The former Real Madrid director feels that La Roja's all-conquering side are marginally better than their South American counterparts, and credit must go to Vicente del Bosque
Vicente del Bosque's side became the first international team in history to win three consecutive major tournaments by retaining their European Championship crown after beating Italy 4-0 in the final on July 1.
And Valdano feels that La Roja can be compared with the World Cup-winning Selecao side of 1970, but he praised Del Bosque for retaining a style of play that so many of their rivals have failed to cope with.
"I was excited by the Brazil team of 1970," the Argentine told reporters in Bogota. "I was 15 years old, and it was the first time I saw a World Cup.
"I was fascinated by that team, but I have to say that Spain are making me feel a similar way, but with more continuity.
"Brazil of 1970 were just Brazil of 1970, but Spain was European champions, then world champions, the again in Europe, and I think that they should get credit for giving continuity to a team that has a coach with a defined style which their opponents cannot figure out.
"To talk about mentality, you have to talk about training, about working with youths.
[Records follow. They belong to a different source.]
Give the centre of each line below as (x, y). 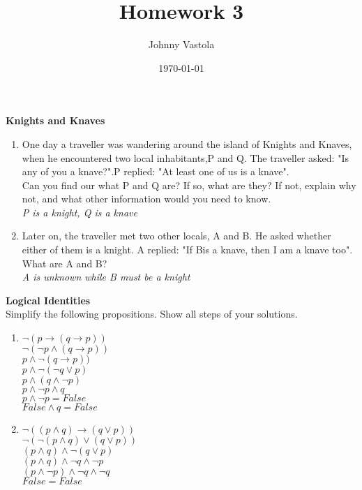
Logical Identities (48, 300)
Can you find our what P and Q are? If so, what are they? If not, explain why (189, 185)
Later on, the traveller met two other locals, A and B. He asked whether (176, 236)
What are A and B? (65, 263)
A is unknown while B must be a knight (106, 277)
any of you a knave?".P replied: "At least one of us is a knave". (156, 171)
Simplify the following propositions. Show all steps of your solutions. (152, 314)
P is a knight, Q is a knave (80, 212)
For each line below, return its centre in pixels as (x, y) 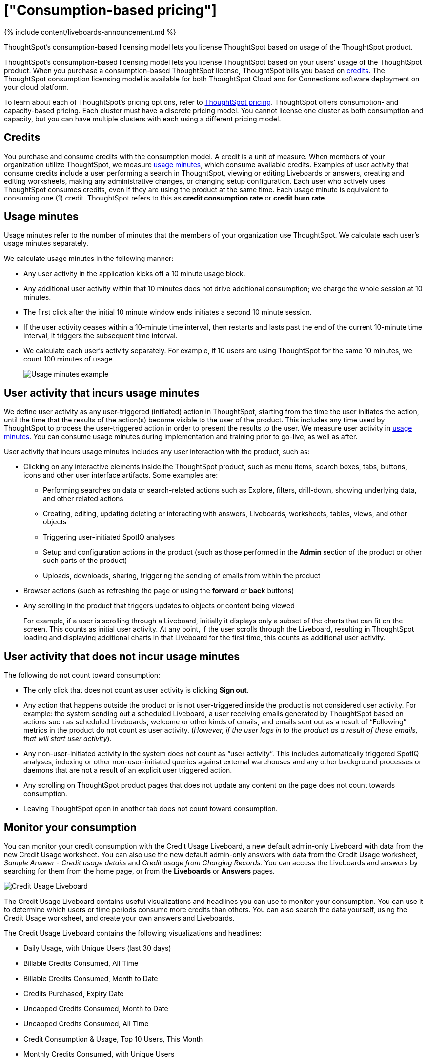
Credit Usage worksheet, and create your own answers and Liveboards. (119, 918)
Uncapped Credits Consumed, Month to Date (96, 1008)
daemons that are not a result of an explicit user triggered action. (128, 770)
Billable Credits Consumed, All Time (81, 963)
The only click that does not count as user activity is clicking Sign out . (136, 690)
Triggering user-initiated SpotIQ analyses (109, 537)
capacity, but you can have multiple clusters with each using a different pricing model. (142, 119)
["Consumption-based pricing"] (110, 10)
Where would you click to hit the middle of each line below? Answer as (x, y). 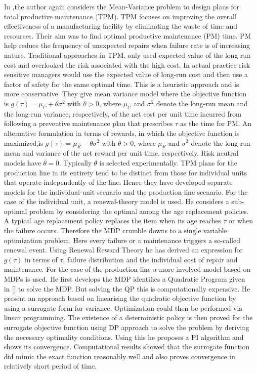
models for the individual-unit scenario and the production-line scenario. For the (126, 191)
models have (22, 162)
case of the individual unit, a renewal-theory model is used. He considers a (117, 201)
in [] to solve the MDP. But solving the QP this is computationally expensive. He (127, 288)
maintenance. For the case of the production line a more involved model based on (127, 269)
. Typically (75, 162)
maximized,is (24, 143)
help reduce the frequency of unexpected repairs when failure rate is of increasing (127, 45)
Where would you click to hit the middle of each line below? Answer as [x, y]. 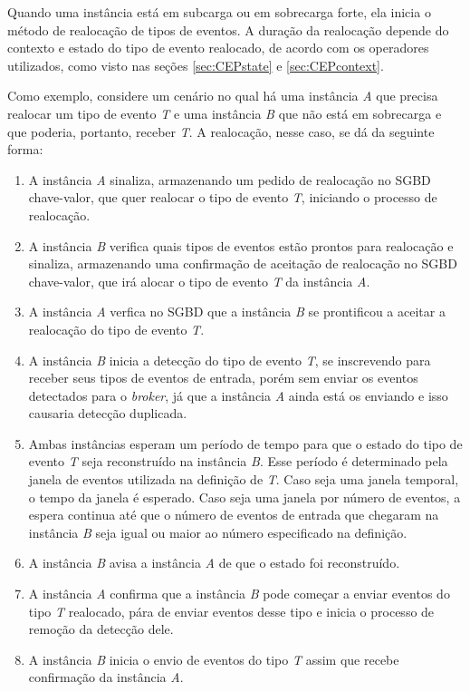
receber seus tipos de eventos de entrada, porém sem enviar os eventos [223, 378]
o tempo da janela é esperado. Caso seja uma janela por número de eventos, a [245, 497]
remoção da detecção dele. [101, 629]
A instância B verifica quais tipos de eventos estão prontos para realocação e [241, 245]
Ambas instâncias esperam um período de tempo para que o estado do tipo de [245, 443]
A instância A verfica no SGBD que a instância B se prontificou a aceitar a [237, 312]
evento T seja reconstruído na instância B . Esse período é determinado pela [238, 461]
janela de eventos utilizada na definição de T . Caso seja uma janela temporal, [244, 479]
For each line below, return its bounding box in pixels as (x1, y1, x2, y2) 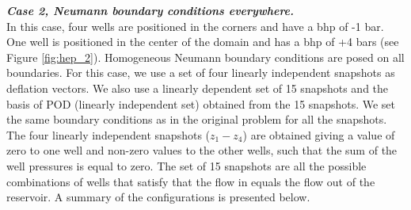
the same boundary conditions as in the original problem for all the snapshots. (6, 111, 387, 128)
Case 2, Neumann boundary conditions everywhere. (6, 2, 295, 18)
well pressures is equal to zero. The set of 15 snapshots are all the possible (6, 157, 367, 174)
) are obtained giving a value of (242, 126, 395, 143)
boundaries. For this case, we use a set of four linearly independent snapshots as (6, 64, 395, 81)
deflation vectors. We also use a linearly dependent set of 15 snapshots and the (6, 79, 389, 96)
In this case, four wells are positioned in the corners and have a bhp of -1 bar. (6, 17, 384, 34)
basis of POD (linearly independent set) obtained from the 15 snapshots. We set (6, 95, 396, 112)
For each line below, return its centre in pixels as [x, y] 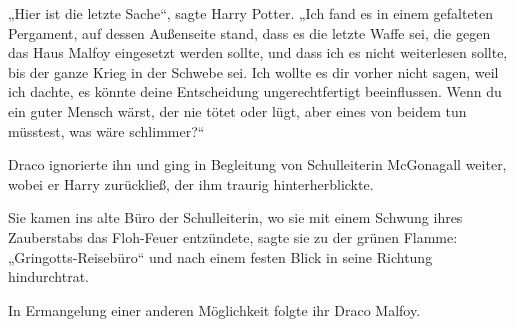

This is where Spanish football is different from the competition - because of its work with the lower leagues.
"Clubs like Madrid, Barcelona, Valencia, Villarreal, Sevilla and Athletic Bilbao, amongst others, are real life schools where players learn to play, but also how to be a team, and that shows."
Valdano, who won the 1986 World cup with Argentina, went on to say that the European Championship came at a convenient time for the continent due to the continued effects of the financial crisis.
"Football is nothing short of a gigantic social trade-off. The tournament will not solve any of the problems in Spain, but it provides some respite and helps improve morale."